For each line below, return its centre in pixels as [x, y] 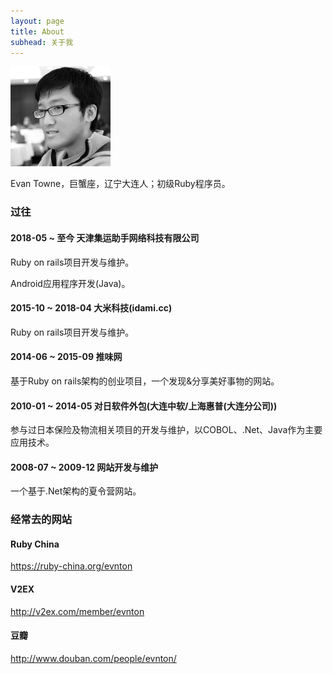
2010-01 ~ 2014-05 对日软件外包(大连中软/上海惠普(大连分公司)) [144, 406]
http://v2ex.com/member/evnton [77, 611]
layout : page [37, 21]
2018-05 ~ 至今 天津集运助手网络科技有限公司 [105, 237]
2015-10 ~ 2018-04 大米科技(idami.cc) [91, 308]
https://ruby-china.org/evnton [71, 566]
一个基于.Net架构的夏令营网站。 [76, 491]
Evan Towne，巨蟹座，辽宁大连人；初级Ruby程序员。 [120, 184]
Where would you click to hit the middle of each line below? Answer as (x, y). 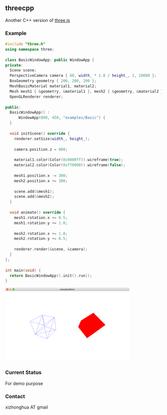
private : (14, 65)
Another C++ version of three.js (38, 20)
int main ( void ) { (23, 270)
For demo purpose (24, 383)
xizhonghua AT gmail (27, 407)
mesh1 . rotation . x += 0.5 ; (41, 217)
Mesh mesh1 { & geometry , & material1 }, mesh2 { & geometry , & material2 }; (87, 91)
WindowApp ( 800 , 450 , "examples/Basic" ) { (62, 118)
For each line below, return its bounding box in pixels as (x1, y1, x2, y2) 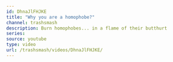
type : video (6, 42, 36, 48)
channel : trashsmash (6, 19, 58, 25)
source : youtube (6, 36, 47, 42)
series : (6, 31, 26, 37)
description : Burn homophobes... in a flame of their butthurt (6, 25, 168, 31)
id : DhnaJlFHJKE (6, 8, 47, 15)
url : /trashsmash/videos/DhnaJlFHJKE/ (6, 47, 103, 53)
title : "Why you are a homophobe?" (6, 14, 95, 20)
--
* Exercise details: Drop every picture, then write out the remaining entries above exactly as they appear.

* Exercise answer:
For each line below, return its centre in pixels as [x, y] 
2010-01 ~ 2014-05 对日软件外包(大连中软/上海惠普(大连分公司)) [144, 406]
http://v2ex.com/member/evnton [77, 611]
layout : page [37, 21]
2018-05 ~ 至今 天津集运助手网络科技有限公司 [105, 237]
2015-10 ~ 2018-04 大米科技(idami.cc) [91, 308]
https://ruby-china.org/evnton [71, 566]
一个基于.Net架构的夏令营网站。 [76, 491]
Evan Towne，巨蟹座，辽宁大连人；初级Ruby程序员。 [120, 184]
Where would you click to hit the middle of each line below? Answer as (x, y). 
private : (14, 65)
Another C++ version of three.js (38, 20)
int main ( void ) { (23, 270)
For demo purpose (24, 383)
xizhonghua AT gmail (27, 407)
mesh1 . rotation . x += 0.5 ; (41, 217)
Mesh mesh1 { & geometry , & material1 }, mesh2 { & geometry , & material2 }; (87, 91)
WindowApp ( 800 , 450 , "examples/Basic" ) { (62, 118)
For each line below, return its bounding box in pixels as (x1, y1, x2, y2) 
type : video (6, 42, 36, 48)
channel : trashsmash (6, 19, 58, 25)
source : youtube (6, 36, 47, 42)
series : (6, 31, 26, 37)
description : Burn homophobes... in a flame of their butthurt (6, 25, 168, 31)
id : DhnaJlFHJKE (6, 8, 47, 15)
url : /trashsmash/videos/DhnaJlFHJKE/ (6, 47, 103, 53)
title : "Why you are a homophobe?" (6, 14, 95, 20)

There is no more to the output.